Task:
Find the string "water" in the records. Copy each line that has it.

Records drawn from a dataset:
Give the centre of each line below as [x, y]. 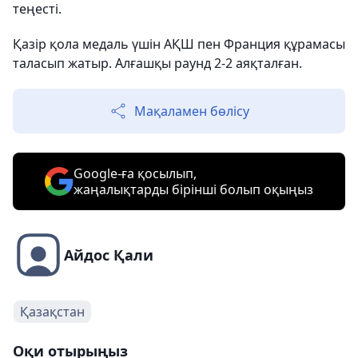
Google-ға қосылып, [135, 173]
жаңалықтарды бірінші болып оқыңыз [193, 189]
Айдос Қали [109, 255]
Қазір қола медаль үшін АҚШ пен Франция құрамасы [179, 44]
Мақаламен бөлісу [192, 111]
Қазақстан [52, 311]
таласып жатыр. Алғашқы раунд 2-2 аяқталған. [157, 63]
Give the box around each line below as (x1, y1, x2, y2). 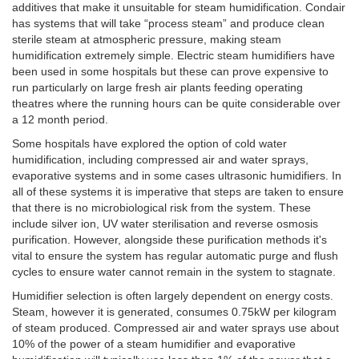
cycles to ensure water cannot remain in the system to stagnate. (12, 264, 336, 278)
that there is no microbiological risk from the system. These (12, 200, 311, 214)
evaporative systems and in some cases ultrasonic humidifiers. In (12, 168, 341, 182)
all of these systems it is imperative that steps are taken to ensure (12, 184, 344, 198)
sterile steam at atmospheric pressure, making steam (12, 32, 281, 46)
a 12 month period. (12, 112, 108, 126)
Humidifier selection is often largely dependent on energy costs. (12, 288, 333, 302)
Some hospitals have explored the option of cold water (12, 136, 287, 150)
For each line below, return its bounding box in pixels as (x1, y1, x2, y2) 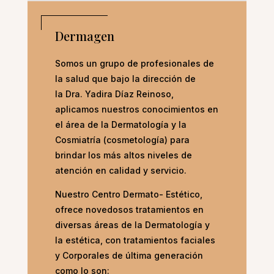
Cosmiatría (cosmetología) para (54, 135, 190, 146)
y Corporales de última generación (54, 250, 203, 261)
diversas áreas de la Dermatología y (54, 220, 210, 231)
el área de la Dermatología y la (54, 119, 187, 130)
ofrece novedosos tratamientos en (54, 204, 204, 215)
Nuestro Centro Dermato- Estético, (54, 189, 202, 200)
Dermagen (54, 28, 114, 45)
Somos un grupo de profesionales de (54, 58, 214, 69)
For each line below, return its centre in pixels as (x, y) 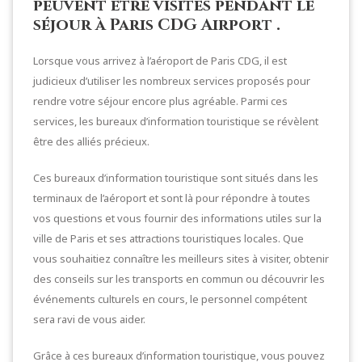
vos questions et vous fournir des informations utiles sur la (177, 218)
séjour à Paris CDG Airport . (157, 25)
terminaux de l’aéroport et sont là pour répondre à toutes (172, 198)
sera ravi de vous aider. (89, 319)
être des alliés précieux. (91, 141)
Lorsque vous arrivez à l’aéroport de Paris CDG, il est (160, 61)
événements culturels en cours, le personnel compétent (170, 299)
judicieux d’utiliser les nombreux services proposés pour (172, 81)
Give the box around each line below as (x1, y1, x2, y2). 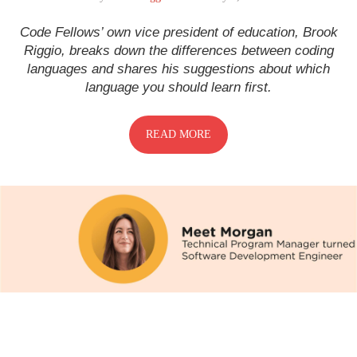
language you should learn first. (85, 79, 272, 95)
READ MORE (146, 127, 211, 140)
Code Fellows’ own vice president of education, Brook (19, 24, 338, 40)
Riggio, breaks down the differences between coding (23, 42, 334, 58)
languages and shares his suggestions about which (27, 61, 330, 76)
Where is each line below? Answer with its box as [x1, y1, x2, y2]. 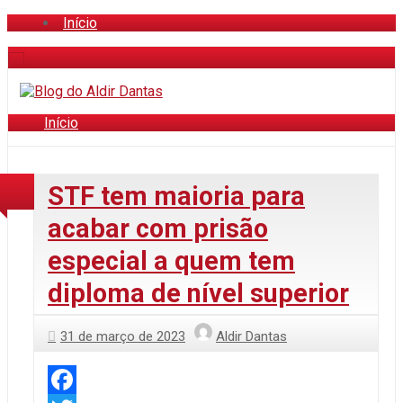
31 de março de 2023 [60, 328, 185, 345]
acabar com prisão [48, 213, 268, 245]
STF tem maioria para [48, 181, 305, 212]
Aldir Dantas [216, 328, 287, 345]
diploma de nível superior [48, 278, 349, 309]
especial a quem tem [48, 246, 295, 277]
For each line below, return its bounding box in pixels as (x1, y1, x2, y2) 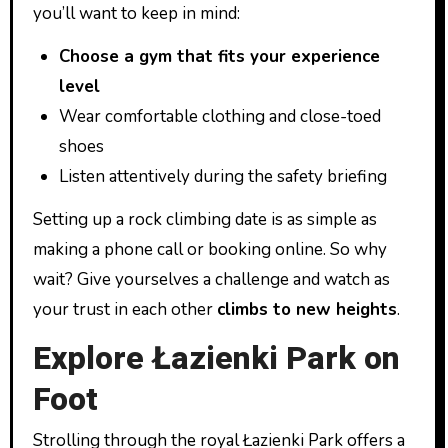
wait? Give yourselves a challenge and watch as (32, 267, 390, 291)
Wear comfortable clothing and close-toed (58, 104, 381, 128)
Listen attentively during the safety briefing (58, 164, 387, 188)
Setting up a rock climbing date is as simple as (32, 207, 377, 231)
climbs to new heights (216, 297, 397, 321)
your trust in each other (32, 297, 217, 321)
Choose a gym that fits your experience (58, 44, 380, 68)
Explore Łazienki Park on (32, 334, 400, 382)
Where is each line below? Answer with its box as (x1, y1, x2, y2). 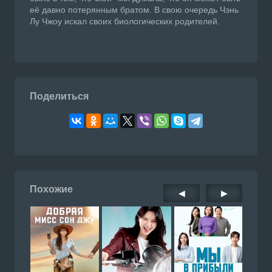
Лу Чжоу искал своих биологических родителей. (30, 16, 220, 27)
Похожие (30, 184, 73, 195)
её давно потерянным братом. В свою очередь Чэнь (30, 5, 239, 15)
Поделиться (30, 91, 89, 102)
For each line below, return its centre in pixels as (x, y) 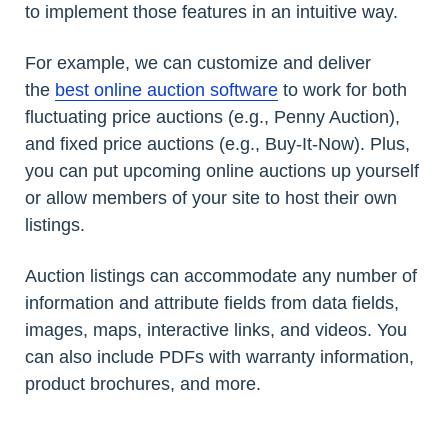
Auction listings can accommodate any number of (221, 275)
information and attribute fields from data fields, (212, 302)
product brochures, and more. (143, 383)
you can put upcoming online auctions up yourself (222, 170)
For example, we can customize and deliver (198, 62)
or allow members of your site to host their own (211, 197)
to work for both (342, 89)
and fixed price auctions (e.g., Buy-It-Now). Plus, (217, 143)
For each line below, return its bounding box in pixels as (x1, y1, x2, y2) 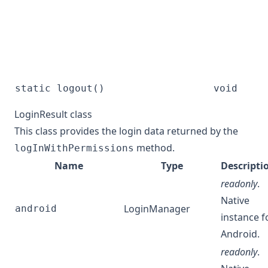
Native (221, 194, 249, 208)
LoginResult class (14, 108, 92, 121)
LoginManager (124, 202, 190, 216)
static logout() (15, 83, 105, 95)
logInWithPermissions (14, 142, 134, 154)
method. (134, 141, 175, 155)
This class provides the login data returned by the (14, 124, 238, 138)
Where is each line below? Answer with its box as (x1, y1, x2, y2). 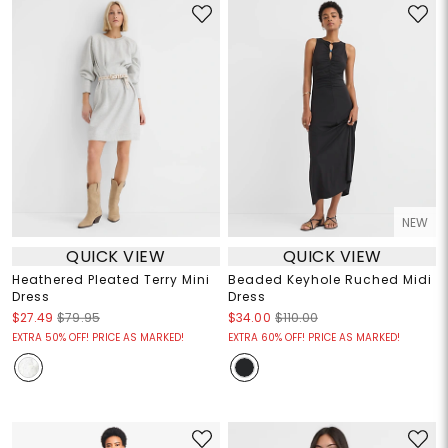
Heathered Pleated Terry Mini (11, 271, 210, 289)
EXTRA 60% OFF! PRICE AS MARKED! (228, 330, 400, 346)
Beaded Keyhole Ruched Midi (228, 271, 432, 289)
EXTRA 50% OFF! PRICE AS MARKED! (11, 330, 184, 346)
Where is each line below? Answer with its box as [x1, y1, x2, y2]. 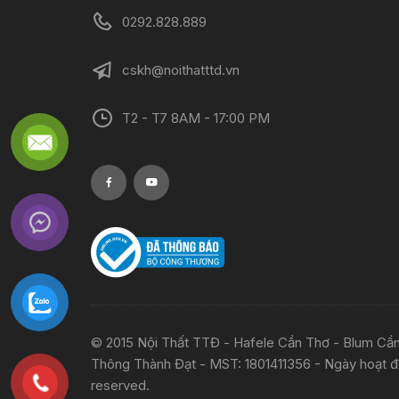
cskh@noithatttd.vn [122, 61, 240, 78]
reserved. [91, 377, 150, 394]
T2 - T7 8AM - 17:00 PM [122, 110, 270, 126]
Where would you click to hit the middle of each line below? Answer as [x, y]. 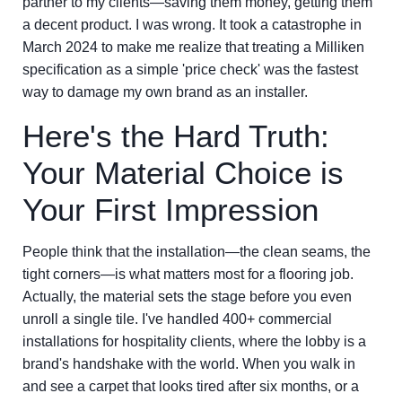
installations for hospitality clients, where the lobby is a [194, 341]
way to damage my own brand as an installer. [165, 92]
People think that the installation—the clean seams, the [197, 252]
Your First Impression [170, 210]
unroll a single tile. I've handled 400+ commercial [177, 319]
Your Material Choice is [183, 173]
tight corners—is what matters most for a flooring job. [188, 274]
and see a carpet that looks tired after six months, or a [191, 386]
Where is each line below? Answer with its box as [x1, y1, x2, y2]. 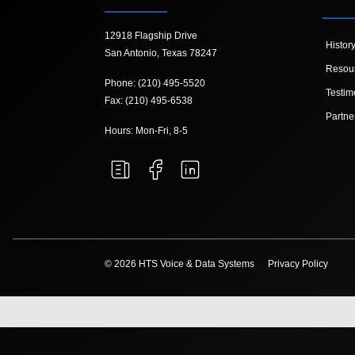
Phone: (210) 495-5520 [105, 78, 205, 90]
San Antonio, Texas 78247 [105, 48, 217, 59]
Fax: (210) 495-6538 [105, 95, 193, 107]
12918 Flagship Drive [105, 30, 197, 42]
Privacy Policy [268, 258, 328, 270]
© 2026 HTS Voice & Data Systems [105, 258, 257, 270]
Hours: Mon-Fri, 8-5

Response box:
cycles to ensure water cannot remain in the system to stagnate. (12, 264, 336, 278)
Some hospitals have explored the option of cold water (12, 136, 287, 150)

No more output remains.